*** Opening DATA RECORDS ***

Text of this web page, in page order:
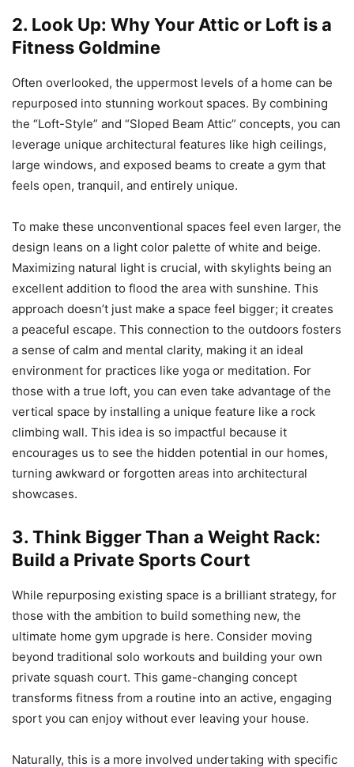
2. Look Up: Why Your Attic or Loft is a
Fitness Goldmine
Often overlooked, the uppermost levels of a home can be
repurposed into stunning workout spaces. By combining
the “Loft-Style” and “Sloped Beam Attic” concepts, you can
leverage unique architectural features like high ceilings,
large windows, and exposed beams to create a gym that
feels open, tranquil, and entirely unique.
To make these unconventional spaces feel even larger, the
design leans on a light color palette of white and beige.
Maximizing natural light is crucial, with skylights being an
excellent addition to flood the area with sunshine. This
approach doesn’t just make a space feel bigger; it creates
a peaceful escape. This connection to the outdoors fosters
a sense of calm and mental clarity, making it an ideal
environment for practices like yoga or meditation. For
those with a true loft, you can even take advantage of the
vertical space by installing a unique feature like a rock
climbing wall. This idea is so impactful because it
encourages us to see the hidden potential in our homes,
turning awkward or forgotten areas into architectural
showcases.
3. Think Bigger Than a Weight Rack:
Build a Private Sports Court
While repurposing existing space is a brilliant strategy, for
those with the ambition to build something new, the
ultimate home gym upgrade is here. Consider moving
beyond traditional solo workouts and building your own
private squash court. This game-changing concept
transforms fitness from a routine into an active, engaging
sport you can enjoy without ever leaving your house.
Naturally, this is a more involved undertaking with specific
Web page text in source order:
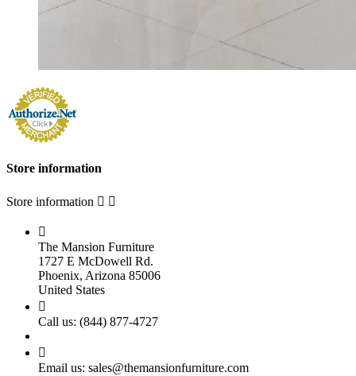
Store information
Store information  

The Mansion Furniture
1727 E McDowell Rd.
Phoenix, Arizona 85006
United States

Call us: (844) 877-4727

Email us: sales@themansionfurniture.com
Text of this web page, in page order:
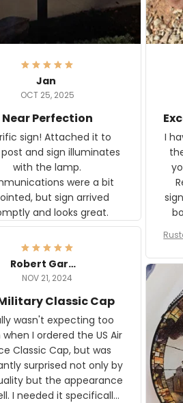
Jan
OCT 25, 2025
Near Perfection
Attached it to
and sign illuminates
with the lamp.
were a bit
but sign arrived
and looks great.
I
an
Robert Gardner
NOV 21, 2024
Classic Cap
wasn't expecting too
I ordered the US Air
Classic Cap, but was
surprised not only by
but the appearance
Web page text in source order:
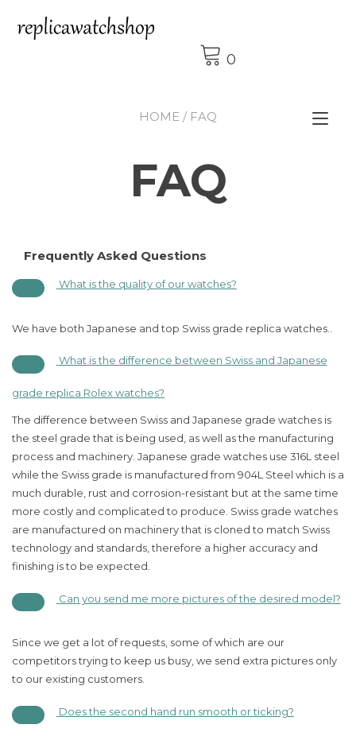
content
0
HOME / FAQ
FAQ
Frequently Asked Questions
What is the quality of our watches?
We have both Japanese and top Swiss grade replica watches..
What is the difference between Swiss and Japanese
grade replica Rolex watches?
The difference between Swiss and Japanese grade watches is
the steel grade that is being used, as well as the manufacturing
process and machinery. Japanese grade watches use 316L steel
while the Swiss grade is manufactured from 904L Steel which is a
much durable, rust and corrosion-resistant but at the same time
more costly and complicated to produce. Swiss grade watches
are manufactured on machinery that is cloned to match Swiss
technology and standards, therefore a higher accuracy and
finishing is to be expected.
Can you send me more pictures of the desired model?
Since we get a lot of requests, some of which are our
competitors trying to keep us busy, we send extra pictures only
to our existing customers.
Does the second hand run smooth or ticking?
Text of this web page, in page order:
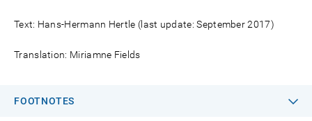
Text: Hans-Hermann Hertle (last update: September 2017)
Translation: Miriamne Fields
FOOTNOTES
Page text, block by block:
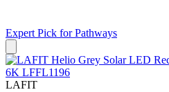
Expert Pick forPathways
LAFIT
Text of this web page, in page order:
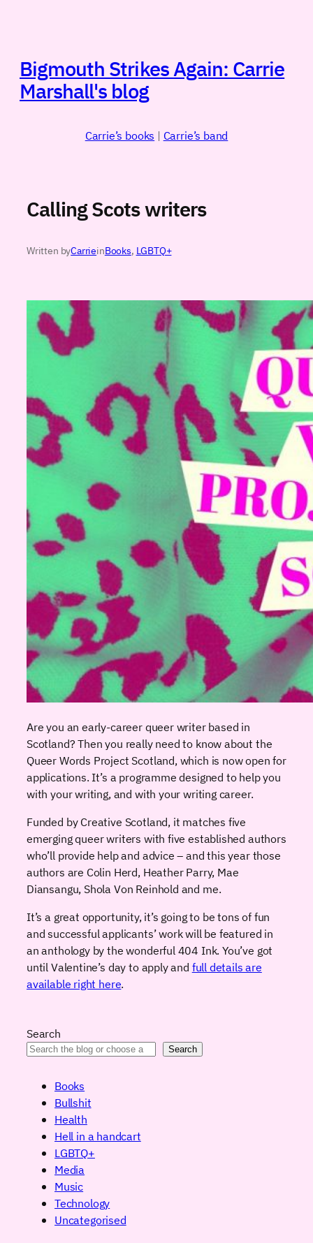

*** Closing DATA RECORDS ***

> **TASK DIRECTIONS**
Go through the records above, find every line with the word "from", and list those lines.

> **EXERCISE SOLUTION**
transforms fitness from a routine into an active, engaging
while the Swiss grade is manufactured from 904L Steel which is a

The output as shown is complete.